Теперь Джеф всерьез забеспокоился. Никогда прежде Доктор не называл его тонким, чувствительным актером.
— Помнишь, я сказал, что все это пойдет тебе на пользу. Вышло даже лучше. Я по-новому взглянул на тебя. Увидел на телеэкране такого Джефа Джефферсона, какого мне еще не доводилось видеть! А ты знаешь, что я смотрел все твои картины, Джеф!
Это не составляло большого труда, сказал себе Джеф, особенно в последние годы. Он ждал. Доктор никогда не проявлял восторг без умысла. Его кобры, Спенс Гоулд, Фредди Фейг или Бадди Блэк, могли изливать неискреннее восхищение, как все голливудские агенты, но Доктор приберегал самые щедрые эпитеты для тех моментов, когда они могли послужить важным целям.
Похоже, такой момент настал. Джеф хотел, чтобы Доктор заговорил о деле.
— Джеф, сидя здесь, в Нью-Йорке, и глядя на тебя, я сказал себе: «Как мы могли так недооценивать этого человека?» Да, мы! Я виню ТКА! Виню себя! Мы совершили ошибку, зафиксировав раз и навсегда твой типаж. Ты сам виновен в том, что позволил нам сделать это. Ладно, все это в прошлом. Глядя на тебя сегодня, я решил, что отныне все будет по-другому!
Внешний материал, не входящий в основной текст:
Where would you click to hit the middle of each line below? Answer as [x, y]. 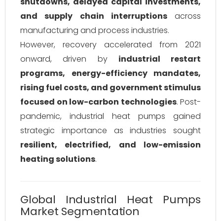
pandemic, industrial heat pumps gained [110, 116]
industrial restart [159, 59]
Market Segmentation [80, 211]
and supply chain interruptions [94, 16]
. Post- [188, 102]
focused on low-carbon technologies [98, 102]
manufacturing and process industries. [95, 30]
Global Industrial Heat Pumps [110, 200]
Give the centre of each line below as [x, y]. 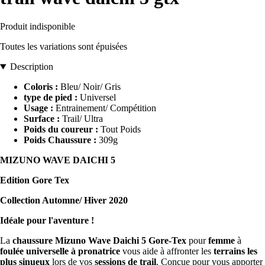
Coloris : [41, 87]
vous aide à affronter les [168, 251]
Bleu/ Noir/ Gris [89, 87]
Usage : [38, 108]
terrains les [235, 251]
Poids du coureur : [61, 130]
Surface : [42, 119]
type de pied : [51, 98]

— Да? Как? — спросил Джеф, с трудом скрывая свое вновь вспыхнувшее любопытство. Это было проклятьем любого актера. Никакие удары судьбы не могли загасить ту искорку надежды, которая была готова разгореться в пламя при первом обещании хорошей роли.
— Мы извлечем из этого выгоду немедленно! Прежде чем все остынет. Как только я вернусь из Нью-Йорка, самое позднее через три дня, мы устроим с тобой долгое совещание вдали от офиса. Мы посвятим целый день обсуждению Джефа Джефферсона!
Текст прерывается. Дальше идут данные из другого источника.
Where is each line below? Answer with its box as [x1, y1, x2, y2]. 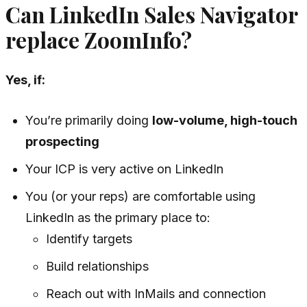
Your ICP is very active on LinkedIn [25, 162, 224, 177]
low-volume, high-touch [152, 113, 298, 128]
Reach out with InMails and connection [45, 286, 266, 302]
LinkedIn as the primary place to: [25, 210, 211, 225]
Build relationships [45, 259, 149, 274]
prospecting [25, 134, 100, 149]
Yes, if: [5, 73, 45, 88]
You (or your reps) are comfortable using [25, 189, 256, 204]
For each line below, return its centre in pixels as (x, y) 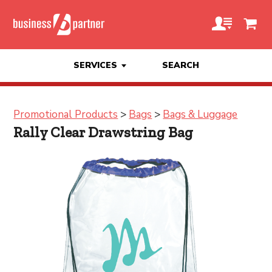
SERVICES (95, 65)
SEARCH (180, 65)
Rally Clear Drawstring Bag (104, 132)
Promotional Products (66, 114)
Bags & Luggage (200, 114)

Впервые за много месяцев Джеф почувствовал, что маленький человек намерен активно заняться его карьерой.
— Через несколько недель тебя засыплют предложениями! — ликующе выпалил Доктор. — Я позвоню тебе, как только вернусь, малыш! Я повторяю — это было потрясающе!
Согласно своей привычке Доктор положил трубку. Теперь он мог полностью сосредоточиться на серьезной неприятности, которая заставила его прилететь в Нью-Йорк. Звезда, игравшая в новом телесериале, подготовленном ТКА для Си-би-эн, в приступе ярости ушла со студийной сцены.
Как только Доктор освободился, Спенс, вместе с Фредди находившийся на телестудии, в комнате для переговоров, попросил своего шефа:
— Вы не поговорите снова с Кларком Фордом? Пожалуйста?
— Где он сейчас? — устало произнес Доктор.
— В своей костюмерной. Он не желает продолжать репетицию! Говорит, что не выйдет в эфир! Что с самого начала не хотел работать на телевидении!
— Хорошо, хорошо, — сказал Доктор, шагнув к двери. — Я схожу к нему. Пусть режиссер устроит пятиминутный перерыв.
Часть третья
1
Несчастье, заставившее Доктора находиться в Нью-Йорке, когда Джеф давал показания в Калифорнии, было связано с событиями, происшедшими задолго до прибытия в Голливуд комиссии по расследованию антиамериканской деятельности.
Эта опасность была более коварной и вызревала гораздо дольше, чем расследование конгресса. Но, как обычно, Доктор первым заметил и диагностировал ее. И первым понял, что ТКА может извлечь из нее выгоду.
Все началось с неожиданной речи, произнесенной новым председателем федерального комитета по СМИ.